**Description of the task:**
Transcribe each record exactly; skip any picture.

Source data:

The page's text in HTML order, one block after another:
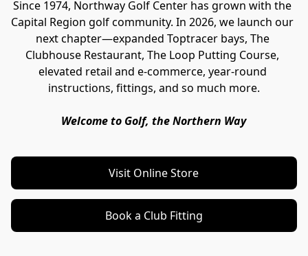
Since 1974, Northway Golf Center has grown with the
Capital Region golf community. In 2026, we launch our
next chapter—expanded Toptracer bays, The
Clubhouse Restaurant, The Loop Putting Course,
elevated retail and e-commerce, year-round
instructions, fittings, and so much more.
Welcome to Golf, the Northern Way
Visit Online Store
Book a Club Fitting
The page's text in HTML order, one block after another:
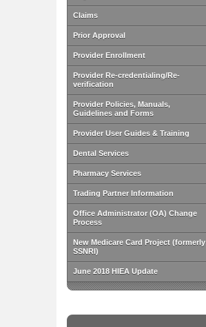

**Written answer:**
The page's text in HTML order, one block after another:
Since 1974, Northway Golf Center has grown with the
Capital Region golf community. In 2026, we launch our
next chapter—expanded Toptracer bays, The
Clubhouse Restaurant, The Loop Putting Course,
elevated retail and e-commerce, year-round
instructions, fittings, and so much more.
Welcome to Golf, the Northern Way
Visit Online Store
Book a Club Fitting
The page's text in HTML order, one block after another:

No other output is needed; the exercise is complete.